Think of it this way. In waterfall, you might plan six months of work, build it, and find out at the end whether your assumptions were right. Agile compressed that. You plan a task thay might be sixty minutes of work, build it, validate, and iterate. What AI enables is somewhere in between: you plan six hours of work, generate it, and validate through the stack. The planning horizon grew because AI made implementation faster, but it didn't grow to six months. The feedback loops are still short. You're still validating continuously. The chunks got bigger, but the discipline didn't disappear.

AI changed the cost of building, but it didn't change the cost of being wrong. So the chunk size can grow, but only if the feedback loops are preserved at the right points. Concretely, this looks like three shifts.

Specs as collaborative hypotheses, not contracts. Product, design, and engineering converge on a shared specification before AI generates anything. Not Big Design Up Front. A focused conversation, fifteen to sixty minutes, that surfaces assumptions, defines edge cases, and gives the AI coherent direction. Pre-AI, developers accumulated this understanding incidentally during slow implementation. AI removes that incidental learning, so you need to replace it with something deliberate. The spec is that replacement. It's a hypothesis about what to build and how, not a guarantee that you've thought of everything.

Stacked PRs as iterative delivery. AI can generate a large changeset in hours, but it shouldn't land as a single monolithic pull request. Instead, it lands as three to five sequential PRs, each validated independently. Preview deployments per PR mean design and product see real output continuously, not at a staging gate at the end. Each PR in the stack is a learning checkpoint where assumptions meet reality. A monolithic AI-generated PR is waterfall at the code level, while a stack of validated PRs is Agile at the code level.

Layered review that matches the new reality. AI review tools handle the mechanical checks: style, common bugs, security patterns. Humans focus on what AI genuinely can't judge. Does this architecture make sense for where we're headed? Does this match what the customer actually needs? The review bottleneck isn't removed. It's redirected to where human judgment is irreplaceable.

The DORA Report is explicit about this: "working in small batches amplifies AI's positive effects." Teams with strong engineering discipline see dramatically better outcomes from AI adoption. Teams without it see negative ROI, producing technical debt faster than they ever could by hand.

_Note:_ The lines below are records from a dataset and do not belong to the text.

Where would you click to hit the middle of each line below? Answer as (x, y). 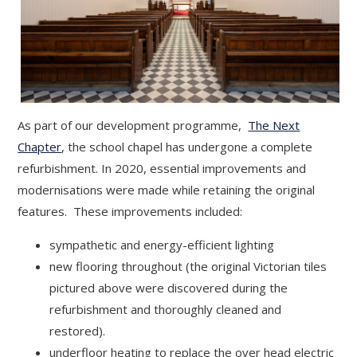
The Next (274, 125)
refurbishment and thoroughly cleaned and (166, 309)
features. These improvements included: (130, 211)
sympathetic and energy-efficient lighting (162, 244)
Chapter (40, 146)
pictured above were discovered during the (169, 287)
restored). (78, 330)
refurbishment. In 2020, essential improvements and (162, 168)
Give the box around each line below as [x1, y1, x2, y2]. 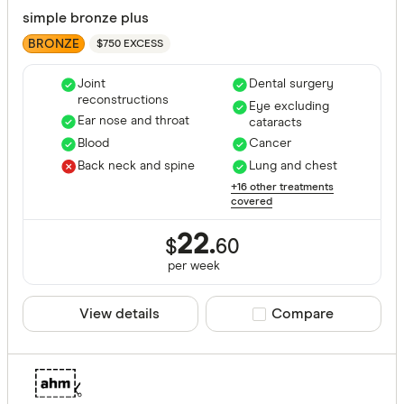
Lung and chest [249, 160, 337, 173]
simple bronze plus [23, 11, 149, 26]
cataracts [249, 116, 302, 130]
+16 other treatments [231, 182, 334, 194]
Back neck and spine [78, 160, 195, 173]
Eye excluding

The discipline isn't the obstacle. It's the multiplier.

The Bottleneck Moved. Fix It, Don't Remove It.

The teams struggling with AI adoption are the ones treating every source of friction as an obstacle to remove. Code review is slow? Skip it. Sprint planning takes time? Drop it. Writing tests feels redundant when the AI code works? Don't bother.

The teams succeeding are the ones recognising that the bottleneck has shifted from building to understanding, and investing accordingly.

Pre-AI, understanding came partly for free through the act of writing code. AI removed that incidental learning, and nothing automatically replaced it. The practices that work in an AI-native world (spec-driven development, stacked validation, layered review) aren't new overhead bolted onto a fast process. They're the deliberate replacement of understanding that used to come for free during slow implementation. Without them, you're building fast but building blind.

You can have the speed. You can have the quality. But only if you invest in the thinking that the speed demands. The competitive advantage was never building fast. Everyone can do that now. The competitive advantage is understanding what to build, and knowing that what you built is right. That was always the hard part. It still is.